Persa perchè sono mancati gli stimoli e quando lotti per vincere il campionato devi averli sempre, anzi devi averli in misura maggiore rispetto ai tuoi avversari. Perchè l'indolenza di alcuni uomini in campo è inammissibile se giochi per arrivare in serie A, perchè bisogna avere rispetto per quei tifosi, quasi cinquecento, che in una giornata infrasettimanale percorrono chilometri per sostenerti ed in ultimo per la società che adempie con sacrificio a tutte le necessità senza farti mancare niente.
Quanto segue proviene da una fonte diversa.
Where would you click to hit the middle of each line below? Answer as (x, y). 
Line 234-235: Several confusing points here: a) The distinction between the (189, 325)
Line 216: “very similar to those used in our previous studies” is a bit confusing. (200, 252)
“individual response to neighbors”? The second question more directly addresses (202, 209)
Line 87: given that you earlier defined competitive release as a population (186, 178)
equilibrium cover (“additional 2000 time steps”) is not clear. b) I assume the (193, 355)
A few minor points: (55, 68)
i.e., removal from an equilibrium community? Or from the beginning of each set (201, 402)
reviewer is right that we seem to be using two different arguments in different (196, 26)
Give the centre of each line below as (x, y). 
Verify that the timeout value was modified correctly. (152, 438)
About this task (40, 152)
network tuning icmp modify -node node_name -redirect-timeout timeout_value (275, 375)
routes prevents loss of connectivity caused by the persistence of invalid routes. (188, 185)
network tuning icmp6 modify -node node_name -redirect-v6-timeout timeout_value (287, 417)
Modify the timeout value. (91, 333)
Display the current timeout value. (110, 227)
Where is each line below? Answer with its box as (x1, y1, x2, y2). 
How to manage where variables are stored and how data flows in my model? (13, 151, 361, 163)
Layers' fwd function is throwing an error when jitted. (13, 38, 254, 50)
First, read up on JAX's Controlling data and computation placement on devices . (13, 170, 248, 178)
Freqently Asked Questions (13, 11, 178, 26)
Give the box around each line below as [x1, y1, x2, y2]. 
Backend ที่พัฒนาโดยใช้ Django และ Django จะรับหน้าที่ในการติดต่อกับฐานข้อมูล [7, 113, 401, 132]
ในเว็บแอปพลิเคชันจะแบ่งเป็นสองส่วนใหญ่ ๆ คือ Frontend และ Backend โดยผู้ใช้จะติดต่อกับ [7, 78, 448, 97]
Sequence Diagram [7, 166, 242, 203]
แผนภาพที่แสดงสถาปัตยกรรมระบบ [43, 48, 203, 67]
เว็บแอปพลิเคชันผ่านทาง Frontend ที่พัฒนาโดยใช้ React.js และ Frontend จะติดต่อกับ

A fronte di tre, quattro individualità che cercano di mantenere alta la concentrazione e capiscono la fase delicata del campionato, ce ne sono il doppio che forse a causa della giovane età, sembra che pensino che tutto gli sia dovuto.

In realtà la fame, la voglia di sbranare sportivamente gli avversari, la necessità di metterli al tappeto quando ce n'è l'occasione non deve mancare mai in chi vuole vincere. Perchè senza la cattiveria agonistica, anche se sei molto più forte dell'avversario, rischi di perdere facendo figuracce. Proprio quello che è successo al Lecce fino ad un minuto dalla fine della gara quando con attacchi all'arma bianca e Lucioni ad affiancare le punte (cosa che non vorremmo vedere mai) Blin è riuscito, in mischia di testa, a segnare la rete del pareggio.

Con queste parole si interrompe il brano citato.